**** Material to process
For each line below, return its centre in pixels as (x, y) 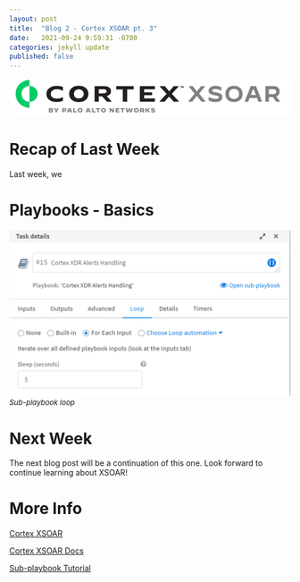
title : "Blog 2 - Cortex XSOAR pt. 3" (83, 28)
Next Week (51, 439)
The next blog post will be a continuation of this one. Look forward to (136, 463)
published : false (42, 57)
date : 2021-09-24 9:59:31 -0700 (74, 38)
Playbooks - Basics (82, 211)
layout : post (33, 19)
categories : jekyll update (59, 47)
********
● Work instructions: The lines to copy run from the one containing "- Cortex XSOAR" through the last line above. Copy them exactly and include nothing else.

● Exercise answer:
title : "Blog 2 - Cortex XSOAR pt. 3" (83, 28)
Next Week (51, 439)
The next blog post will be a continuation of this one. Look forward to (136, 463)
published : false (42, 57)
date : 2021-09-24 9:59:31 -0700 (74, 38)
Playbooks - Basics (82, 211)
layout : post (33, 19)
categories : jekyll update (59, 47)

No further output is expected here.